My manager’s head appears in the doorway, you need anything? I think I need a drink. He disappears and I'm alone again. I stand there thinking the same thing I always do, standing in some soulless band room surrounded by writing on the walls and defiled band posters and an undefined stink that is the same in all band rooms the world over. I’m thinking - I don’t know if I can do this.

During soundcheck our sound engineer told me studies have shown that even when subjects know they’re being given a placebo, the placebo effect still works. It’s like the moon illusion (the horizon moon appears bigger than the zenith moon, even though it’s exactly the same size) - knowing it’s an illusion, even understanding the mechanics of the illusion, doesn’t make the moon look any smaller. So I stand there like a chump, falling for the same trick I fall for every time. It doesn't matter that I’ve done it hundreds of times, or that I’ve played shows in 50 different cities around the world. I can prove to myself I can do it and still stand there before each show thinking I don’t know if I can do it.

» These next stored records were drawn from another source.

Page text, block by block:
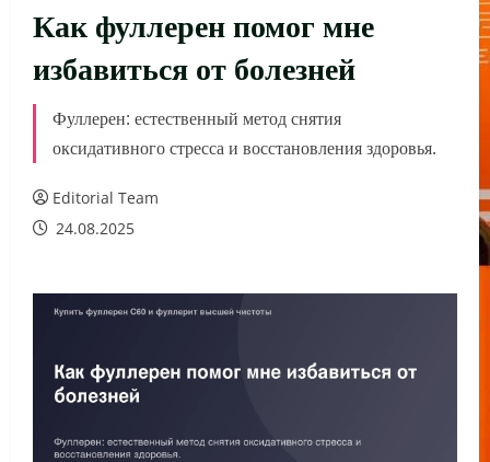
Как фуллерен помог мне
избавиться от болезней
Фуллерен: естественный метод снятия
оксидативного стресса и восстановления здоровья.
Editorial Team
24.08.2025
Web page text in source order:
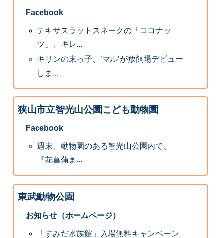
Facebook
テキサスラットスネークの「ココナッ
ツ」、キレ...
キリンの末っ子、’マル’が放飼場デビュー
しま...
狭山市立智光山公園こども動物園
Facebook
週末、動物園のある智光山公園内で、
『花菖蒲ま...
東武動物公園
お知らせ（ホームページ）
「すみだ水族館」入場無料キャンペーン
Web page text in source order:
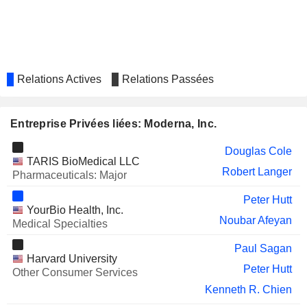
MONOPAR THERAPEUTICS
INC.
Michael Mullette
BEIGENE LTD
Marcello Damiani
INC.
Theo Melas-Kyriazi
MADRIGAL
PHARMACEUTICALS, INC.
STOKE THERAPEUTICS, INC.
Barry Ticho
FOGHORN THERAPEUTICS INC.
Douglas Cole
Relations Actives Relations Passées
Entreprise Privées liées: Moderna, Inc.
TARIS BioMedical LLC
Pharmaceuticals: Major
Douglas Cole
Robert Langer
YourBio Health, Inc.
Medical Specialties
Peter Hutt
Noubar Afeyan
Harvard University
Other Consumer Services
Paul Sagan
Peter Hutt
Kenneth R. Chien

Sometimes when I get the hiccups I ask someone to give me a fright, which in itself makes no sense because a fright requires surprise and therefore cannot be organised in advance, but somehow I still get frightened and my hiccups disappear. It doesn’t matter that the fright is a sham, nor does it matter that I don’t really believe the fright cure for hiccups old wives’ tale. Sometimes I need to look up at the sky while I’m walking home and see that big old orb of yellow cheese looking bigger than ever. Sometimes when I’m low I need that heartwarming sight. And it makes no difference that I know the moon is no bigger than usual, that it’s my mind playing tricks on me. Mr Sergeant tried to ruin it for me back in high school in psychology class but sorry Sarge, no dice.  

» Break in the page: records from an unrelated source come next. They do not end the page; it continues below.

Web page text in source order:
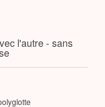
l'autre - sans
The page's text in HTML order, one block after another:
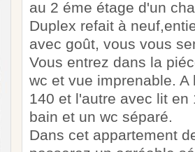
au 2 éme étage d'un
Duplex refait à
avec goût, vous vous
Vous entrez dans la
wc et vue imprenable.
140 et l'autre avec lit
bain et un wc séparé.
Dans cet appartement

Sometimes I need to doubt myself. I need to sit on that precipice looking down at my horrible death-like failure below. I need to be right on the edge, because that’s when the adrenalin kicks in, that’s when I feel most alive. To arrive is to reach the end. It is all about the perpetual agonising approach. It’s on that knife’s edge that I can squeeze the absolute best out of myself. It’s there the magic can be summoned. So while I know the fright, the moon, the knife’s edge is just a trick of my mind, it still works every time.

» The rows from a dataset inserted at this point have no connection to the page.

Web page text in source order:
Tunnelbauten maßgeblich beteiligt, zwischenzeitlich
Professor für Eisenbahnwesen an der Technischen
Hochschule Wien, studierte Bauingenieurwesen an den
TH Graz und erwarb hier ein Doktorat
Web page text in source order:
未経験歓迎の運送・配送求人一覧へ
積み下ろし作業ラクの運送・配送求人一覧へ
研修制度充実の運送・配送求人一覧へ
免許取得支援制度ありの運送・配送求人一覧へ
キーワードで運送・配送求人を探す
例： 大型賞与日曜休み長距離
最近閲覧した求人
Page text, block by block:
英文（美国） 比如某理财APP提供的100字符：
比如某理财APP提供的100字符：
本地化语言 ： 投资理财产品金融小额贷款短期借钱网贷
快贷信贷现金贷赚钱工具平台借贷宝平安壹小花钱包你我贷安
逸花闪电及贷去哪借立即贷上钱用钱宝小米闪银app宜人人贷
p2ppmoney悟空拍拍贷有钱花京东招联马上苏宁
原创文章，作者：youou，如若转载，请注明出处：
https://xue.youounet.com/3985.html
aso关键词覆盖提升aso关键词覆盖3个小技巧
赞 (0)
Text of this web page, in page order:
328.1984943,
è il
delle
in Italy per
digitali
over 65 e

My band mates join me in the band room. Our manager comes back with some wine. We make a toast. Gideon says, "let’s have fun out there." The words come out slowly. Good, the adrenaline has kicked in. Everything around me moves more slowly when the adrenaline kicks in. Except time, time moves faster. A quick group hug. Three spits over my left shoulder straight into that evil eye so the bastard can’t see me for the next hour and a half.

We walk out onto the stage. The lights are low, a warm hazy glow on silent instruments lying in wait. The audience cheers as the house lights drop. I swing my guitar over my shoulder and feel its comforting wooden certainty in my hands. In those few seconds, just before Gideon counts us in and we start playing the first notes of the first song of the set, there is somehow time for so many thoughts. And there are so many things to think about at that moment, standing there in front of all those people, about to do something kinda crazy when you think about it.

But I know everything is gonna be okay, I know I’m right where I'm supposed to be, I know this first hometown show of the tour is going to be a corker, when just before I strike the first notes of Walking In Your Sleep, a male voice calls out from the trembling darkness, "Hey Husky, take off your pants."